» **Exercise aim**
Give back each entry exactly as written, apart from the pictures.
======== Data listing
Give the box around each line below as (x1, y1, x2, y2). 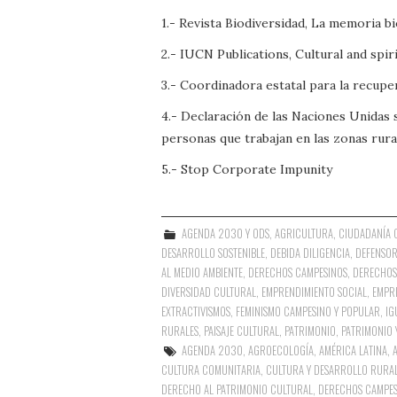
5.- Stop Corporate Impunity (161, 160, 332, 177)
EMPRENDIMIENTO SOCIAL (261, 283, 367, 300)
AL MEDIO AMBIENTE (161, 263, 243, 281)
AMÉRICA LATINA (319, 341, 388, 359)
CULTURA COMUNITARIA (161, 361, 261, 378)
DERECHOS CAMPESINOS (248, 263, 347, 281)
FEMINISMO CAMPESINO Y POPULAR (236, 302, 380, 320)
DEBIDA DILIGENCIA (270, 244, 350, 261)
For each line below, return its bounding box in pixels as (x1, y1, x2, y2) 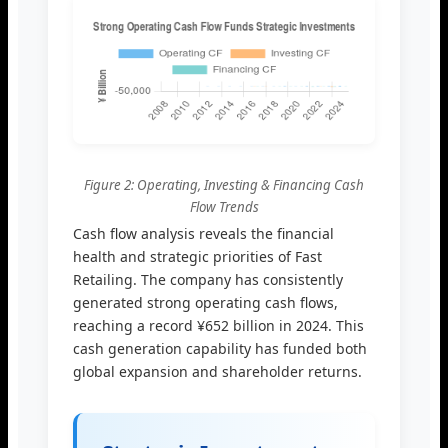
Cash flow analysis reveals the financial (73, 223, 334, 243)
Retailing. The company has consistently (73, 269, 343, 289)
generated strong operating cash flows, (73, 292, 338, 312)
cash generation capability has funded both (73, 338, 367, 358)
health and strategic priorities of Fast (73, 246, 322, 266)
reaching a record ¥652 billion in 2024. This (73, 315, 364, 335)
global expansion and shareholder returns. (73, 361, 362, 381)
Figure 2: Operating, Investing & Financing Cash (84, 175, 364, 194)
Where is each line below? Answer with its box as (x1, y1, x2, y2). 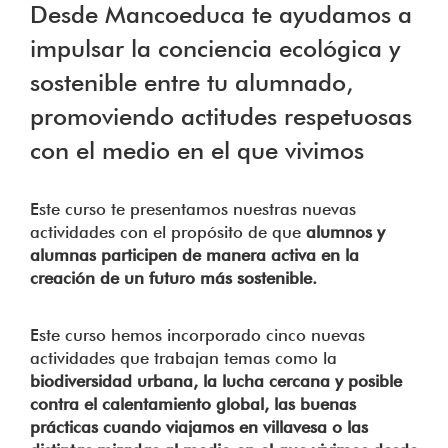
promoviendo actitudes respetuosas (30, 102, 412, 132)
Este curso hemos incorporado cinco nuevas (30, 324, 365, 345)
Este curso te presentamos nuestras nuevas (30, 199, 356, 220)
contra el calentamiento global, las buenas (30, 393, 356, 414)
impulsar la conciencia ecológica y (30, 34, 400, 64)
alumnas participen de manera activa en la (30, 245, 359, 266)
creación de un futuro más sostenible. (30, 268, 317, 289)
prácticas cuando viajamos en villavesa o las (30, 416, 368, 437)
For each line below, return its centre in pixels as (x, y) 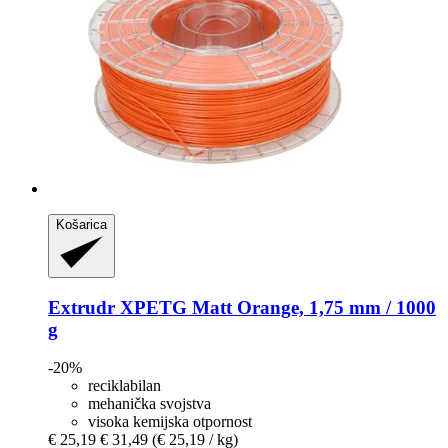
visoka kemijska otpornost (170, 422)
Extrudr (81, 307)
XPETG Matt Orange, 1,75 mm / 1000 (275, 307)
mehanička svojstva (149, 404)
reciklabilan (124, 386)
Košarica (81, 224)
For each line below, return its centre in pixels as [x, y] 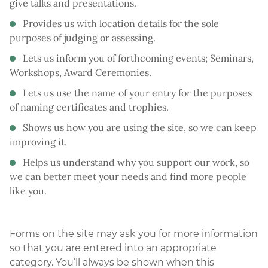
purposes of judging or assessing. [83, 37]
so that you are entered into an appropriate [113, 248]
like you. [28, 191]
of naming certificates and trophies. [89, 107]
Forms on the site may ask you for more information [134, 233]
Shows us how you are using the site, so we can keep [140, 127]
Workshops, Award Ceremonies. [80, 72]
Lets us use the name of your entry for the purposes [137, 92]
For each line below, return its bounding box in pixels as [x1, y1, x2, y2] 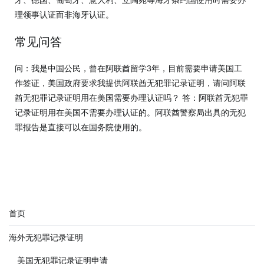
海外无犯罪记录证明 [9, 232, 83, 242]
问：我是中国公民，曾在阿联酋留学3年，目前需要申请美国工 [15, 63, 242, 73]
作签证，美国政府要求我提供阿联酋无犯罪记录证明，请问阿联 [15, 78, 246, 88]
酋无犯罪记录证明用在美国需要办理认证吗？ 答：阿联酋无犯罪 [15, 93, 248, 103]
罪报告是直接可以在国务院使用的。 [15, 122, 147, 132]
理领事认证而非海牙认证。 [15, 9, 114, 19]
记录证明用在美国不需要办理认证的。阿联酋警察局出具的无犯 [15, 107, 246, 117]
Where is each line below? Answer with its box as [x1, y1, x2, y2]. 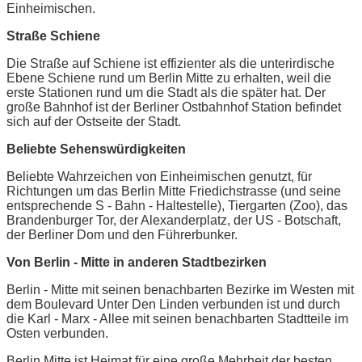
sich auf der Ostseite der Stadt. [6, 114, 181, 128]
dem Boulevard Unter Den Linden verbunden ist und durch [6, 297, 340, 311]
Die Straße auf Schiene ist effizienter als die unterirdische [6, 56, 335, 70]
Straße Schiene [6, 28, 100, 43]
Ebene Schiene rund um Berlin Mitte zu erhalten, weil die [6, 70, 331, 85]
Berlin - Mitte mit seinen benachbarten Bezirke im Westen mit [6, 282, 354, 297]
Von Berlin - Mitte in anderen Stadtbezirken [6, 255, 267, 269]
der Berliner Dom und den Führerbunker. [6, 227, 238, 242]
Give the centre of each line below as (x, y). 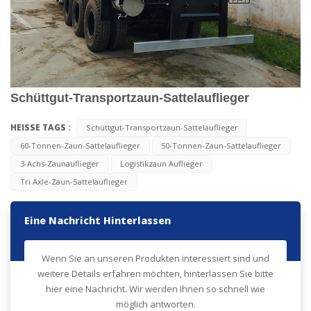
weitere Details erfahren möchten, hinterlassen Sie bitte (155, 274)
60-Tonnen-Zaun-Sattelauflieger (80, 146)
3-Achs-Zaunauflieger (59, 164)
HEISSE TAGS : (42, 128)
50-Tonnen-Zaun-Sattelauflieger (221, 146)
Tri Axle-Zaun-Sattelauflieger (74, 182)
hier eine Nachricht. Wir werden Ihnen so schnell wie (155, 289)
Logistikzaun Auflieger (162, 164)
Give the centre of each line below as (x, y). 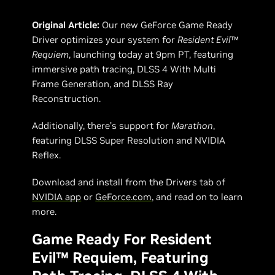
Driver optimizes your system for (105, 40)
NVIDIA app (57, 197)
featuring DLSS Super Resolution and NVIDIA (129, 140)
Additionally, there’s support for (102, 126)
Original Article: (67, 25)
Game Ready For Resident (122, 239)
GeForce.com (124, 197)
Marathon (192, 126)
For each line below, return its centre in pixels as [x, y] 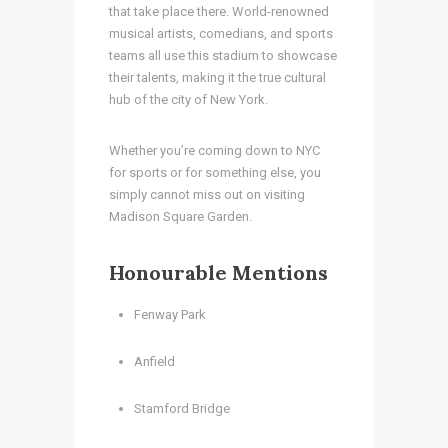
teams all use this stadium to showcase [223, 55]
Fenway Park [170, 314]
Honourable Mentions [221, 272]
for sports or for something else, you [215, 172]
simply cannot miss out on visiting [207, 194]
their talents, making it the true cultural [217, 77]
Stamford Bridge [183, 408]
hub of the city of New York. [190, 99]
================
» **Answer below**
Give the box around each line below as (x1, y1, x2, y2). 
5.- Stop Corporate Impunity (161, 160, 332, 177)
EMPRENDIMIENTO SOCIAL (261, 283, 367, 300)
AL MEDIO AMBIENTE (161, 263, 243, 281)
AMÉRICA LATINA (319, 341, 388, 359)
CULTURA COMUNITARIA (161, 361, 261, 378)
DERECHOS CAMPESINOS (248, 263, 347, 281)
FEMINISMO CAMPESINO Y POPULAR (236, 302, 380, 320)
DEBIDA DILIGENCIA (270, 244, 350, 261)
For each line below, return its bounding box in pixels as (x1, y1, x2, y2) 
Cash flow analysis reveals the financial (73, 223, 334, 243)
Retailing. The company has consistently (73, 269, 343, 289)
generated strong operating cash flows, (73, 292, 338, 312)
cash generation capability has funded both (73, 338, 367, 358)
health and strategic priorities of Fast (73, 246, 322, 266)
reaching a record ¥652 billion in 2024. This (73, 315, 364, 335)
global expansion and shareholder returns. (73, 361, 362, 381)
Figure 2: Operating, Investing & Financing Cash (84, 175, 364, 194)
Where is each line below? Answer with its box as (x1, y1, x2, y2). 
promoviendo actitudes respetuosas (30, 102, 412, 132)
Este curso hemos incorporado cinco nuevas (30, 324, 365, 345)
Este curso te presentamos nuestras nuevas (30, 199, 356, 220)
contra el calentamiento global, las buenas (30, 393, 356, 414)
impulsar la conciencia ecológica y (30, 34, 400, 64)
alumnas participen de manera activa en la (30, 245, 359, 266)
creación de un futuro más sostenible. (30, 268, 317, 289)
prácticas cuando viajamos en villavesa o las (30, 416, 368, 437)
For each line below, return its centre in pixels as (x, y) 
visoka kemijska otpornost (170, 422)
Extrudr (81, 307)
XPETG Matt Orange, 1,75 mm / 1000 (275, 307)
mehanička svojstva (149, 404)
reciklabilan (124, 386)
Košarica (81, 224)
For each line below, return its centre in pixels as [x, y] 
purposes of judging or assessing. [83, 37]
so that you are entered into an appropriate [113, 248]
like you. [28, 191]
of naming certificates and trophies. [89, 107]
Forms on the site may ask you for more information [134, 233]
Shows us how you are using the site, so we can keep [140, 127]
Workshops, Award Ceremonies. [80, 72]
Lets us use the name of your entry for the purposes [137, 92]
For each line below, return its bounding box in pixels as [x1, y1, x2, y2] 
海外无犯罪记录证明 [9, 232, 83, 242]
问：我是中国公民，曾在阿联酋留学3年，目前需要申请美国工 [15, 63, 242, 73]
作签证，美国政府要求我提供阿联酋无犯罪记录证明，请问阿联 [15, 78, 246, 88]
酋无犯罪记录证明用在美国需要办理认证吗？ 答：阿联酋无犯罪 [15, 93, 248, 103]
罪报告是直接可以在国务院使用的。 [15, 122, 147, 132]
理领事认证而非海牙认证。 [15, 9, 114, 19]
记录证明用在美国不需要办理认证的。阿联酋警察局出具的无犯 [15, 107, 246, 117]
Where is each line below? Answer with its box as [x1, y1, x2, y2]. 
sich auf der Ostseite der Stadt. [6, 114, 181, 128]
dem Boulevard Unter Den Linden verbunden ist und durch [6, 297, 340, 311]
Die Straße auf Schiene ist effizienter als die unterirdische [6, 56, 335, 70]
Straße Schiene [6, 28, 100, 43]
Ebene Schiene rund um Berlin Mitte zu erhalten, weil die [6, 70, 331, 85]
Berlin - Mitte mit seinen benachbarten Bezirke im Westen mit [6, 282, 354, 297]
Von Berlin - Mitte in anderen Stadtbezirken [6, 255, 267, 269]
der Berliner Dom und den Führerbunker. [6, 227, 238, 242]
Give the centre of each line below as (x, y). 
weitere Details erfahren möchten, hinterlassen Sie bitte (155, 274)
60-Tonnen-Zaun-Sattelauflieger (80, 146)
3-Achs-Zaunauflieger (59, 164)
HEISSE TAGS : (42, 128)
50-Tonnen-Zaun-Sattelauflieger (221, 146)
Tri Axle-Zaun-Sattelauflieger (74, 182)
hier eine Nachricht. Wir werden Ihnen so schnell wie (155, 289)
Logistikzaun Auflieger (162, 164)
Give the centre of each line below as (x, y). 
Driver optimizes your system for (105, 40)
NVIDIA app (57, 197)
featuring DLSS Super Resolution and NVIDIA (129, 140)
Additionally, there’s support for (102, 126)
Original Article: (67, 25)
Game Ready For Resident (122, 239)
GeForce.com (124, 197)
Marathon (192, 126)
For each line below, return its centre in pixels as [x, y] 
teams all use this stadium to showcase [223, 55]
Fenway Park [170, 314]
Honourable Mentions [221, 272]
for sports or for something else, you [215, 172]
simply cannot miss out on visiting [207, 194]
their talents, making it the true cultural [217, 77]
Stamford Bridge [183, 408]
hub of the city of New York. [190, 99]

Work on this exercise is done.